On August 23, 2021, the Company entered into a $2.0 million subordinated promissory note with an interest rate of 3% per annum and a maturity date of August 23, 2025 (the “ALT Note”) as part of the aggregate purchase price paid to acquire certain assets and liabilities of American Laboratory Trading. The ALT Note requires 48 equal installments of approximately $44,000 on the first day of each month beginning September 23, 2021 with the final payment due on August 23, 2025. The outstanding balance of the ALT Note as of June 30, 2025 was $0.1 million.

Mortgage

On February 6, 2025, Heritage Nancy Ridge LLC (“Heritage Nancy Ridge”), an indirect and wholly owned subsidiary of the Company entered into a promissory note, a business loan agreement and commercial security agreement (collectively, the “Mortgage Loan Agreement”) with C3bank, National Association (the “Lender”). The Mortgage Loan Agreement provides for a $4.1 million term loan (the “Mortgage”).

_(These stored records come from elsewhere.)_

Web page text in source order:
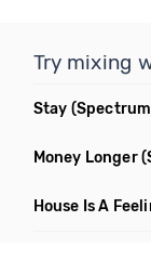
Try mixing
Stay
Money Longer
House Is A
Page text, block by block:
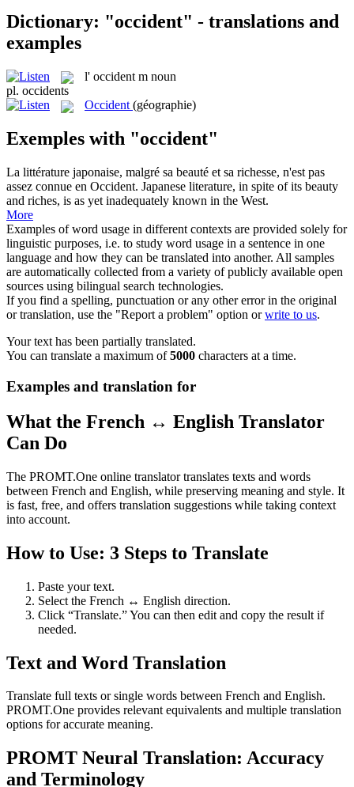
Dictionary: "occident" - translations and
examples
l' occident m noun
pl. occidents
Occident (géographie)
Exemples with "occident"
La littérature japonaise, malgré sa beauté et sa richesse, n'est pas
assez connue en Occident. Japanese literature, in spite of its beauty
and riches, is as yet inadequately known in the West.
More
Examples of word usage in different contexts are provided solely for
linguistic purposes, i.e. to study word usage in a sentence in one
language and how they can be translated into another. All samples
are automatically collected from a variety of publicly available open
sources using bilingual search technologies.
If you find a spelling, punctuation or any other error in the original
or translation, use the "Report a problem" option orwrite to us.
Your text has been partially translated.
You can translate a maximum of5000 characters at a time.
Examples and translation for
What the French ↔ English Translator
Can Do
The PROMT.One online translator translates texts and words
between French and English, while preserving meaning and style. It
is fast, free, and offers translation suggestions while taking context
into account.
How to Use: 3 Steps to Translate
Paste your text.
Select the French ↔ English direction.
Click “Translate.” You can then edit and copy the result if
needed.
Text and Word Translation
Translate full texts or single words between French and English.
PROMT.One provides relevant equivalents and multiple translation
options for accurate meaning.
PROMT Neural Translation: Accuracy
and Terminology

Heritage Nancy Ridge used the proceeds of the Mortgage to purchase real property and the building located at 6130 Nancy Ridge Drive in San Diego, California (the “Nancy Ridge Property”) on February 11, 2025, which will be used as the Company’s future corporate headquarters and as future warehouse and office space for the operations of Heritage Global Partners, Inc., a subsidiary of the Company that operates the Auction and Liquidation segment of the Company.

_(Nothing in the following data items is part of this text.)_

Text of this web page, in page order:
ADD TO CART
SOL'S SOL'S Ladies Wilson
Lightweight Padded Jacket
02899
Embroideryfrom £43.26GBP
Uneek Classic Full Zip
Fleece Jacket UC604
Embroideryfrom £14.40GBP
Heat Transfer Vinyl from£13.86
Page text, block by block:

The maturity date of the Mortgage Loan Agreement is February 5, 2035. The Mortgage Loan Agreement sets the interest rate to accrue at a rate of 6.5% for the first three years of the Mortgage. For the remainder of the term, the Mortgage Loan Agreement sets the interest rate spread and interest rate floor to accrue at a variable interest rate, which is based on the one-month Term SOFR as published daily by CME Group, plus a margin of 2.25%. Additionally, the Mortgage Loan Agreement provides that in the event of prepayment, Heritage Nancy Ridge shall pay the Lender a prepayment fee during the first year of the Mortgage equal to three percent (3%) of the amount prepaid, followed by two percent (2%) of the amount prepaid in year two of the Mortgage, and one percent (1%) of the amount prepaid in year three of the Mortgage.

Heritage Ridge Nancy is the borrower and the Company is the guarantor under the Mortgage Loan Agreement. The Mortgage Loan Agreement is secured by a security interest in the Nancy Ridge Property. The Mortgage Loan Agreement contains customary affirmative covenants regarding, among other things, the maintenance of records, maintenance of certain insurance coverage, compliance with governmental requirements and maintenance of several financial covenants. The Mortgage Loan Agreement also contains certain customary financial covenants and negative covenants. The outstanding balance of the Mortgage as of June 30, 2025 was $4.1 million.